Quand l’estomac crie famine, qu’on n’a plus que la peau sur les os, l’argent est le seul dieu qui puisse répondre à nos prières. Comment faire comprendre ça aux idiots qui peuplent cette planète ? Comment le faire comprendre, à l’époque, aux idiots de ma propre famille ?

La vulgarité sans détour du saint homme me stupéfie. Qu’elles sont loin les histoires de dieux scorpions, les univers nébuleux. Pour la première fois, le discours du mabant est sans ambiguïté.

À Barauli, mon village, ils ont chassé tous les musulmans. Le mahant a dit que nous étions des étrangers. Nous avons dû abandonner nos maisons, nos boutiques ; certains d’entre nous ont fui à Bombay, d’autres à Hyderabad…

Je pensais que les personnes âgées revivaient leurs souvenirs jusque dans les détails les plus insipides. C’est peut-être vrai au moment de la mort. En tout cas, pour ma part, je suis capable de conjurer tous mes hiers comme autant de génies dérisoires.

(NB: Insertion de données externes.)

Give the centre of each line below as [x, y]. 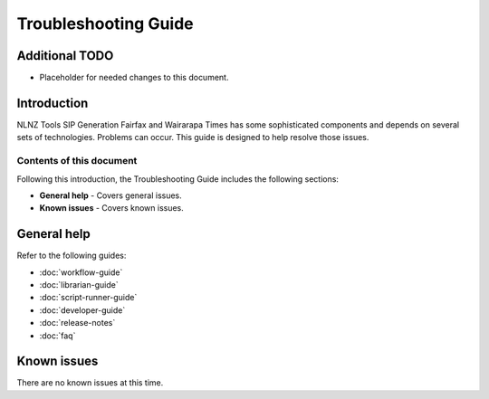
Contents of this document [77, 161]
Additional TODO [65, 56]
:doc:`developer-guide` [82, 310]
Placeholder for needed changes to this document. [134, 78]
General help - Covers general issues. [111, 195]
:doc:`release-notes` [77, 323]
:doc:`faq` [58, 336]
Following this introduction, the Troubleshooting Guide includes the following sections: [178, 179]

Dans mon sommeil, je ne vais nulle part, je ne regrette rien, personne ne me manque.

Mais, comme toute femme le sait bien – ou devrait le savoir –, un homme ne parle comme un homme que lorsqu’il a le moins le sentiment d’en être un.

Dans ce lotissement où les appartements n’ont qu’une seule pièce, tout le monde se change sur le balcon. On se déshabille aux yeux du monde extérieur pour que ceux qui comptent, à l’intérieur, ne nous voient pas tout nus.

Les enfants sont les ultimes racines des déracinés.

Il se plaît à dire que fumer, c’est comme croire en Dieu : on n’a pas de bonne raison, ça fait du bien, c’est tout.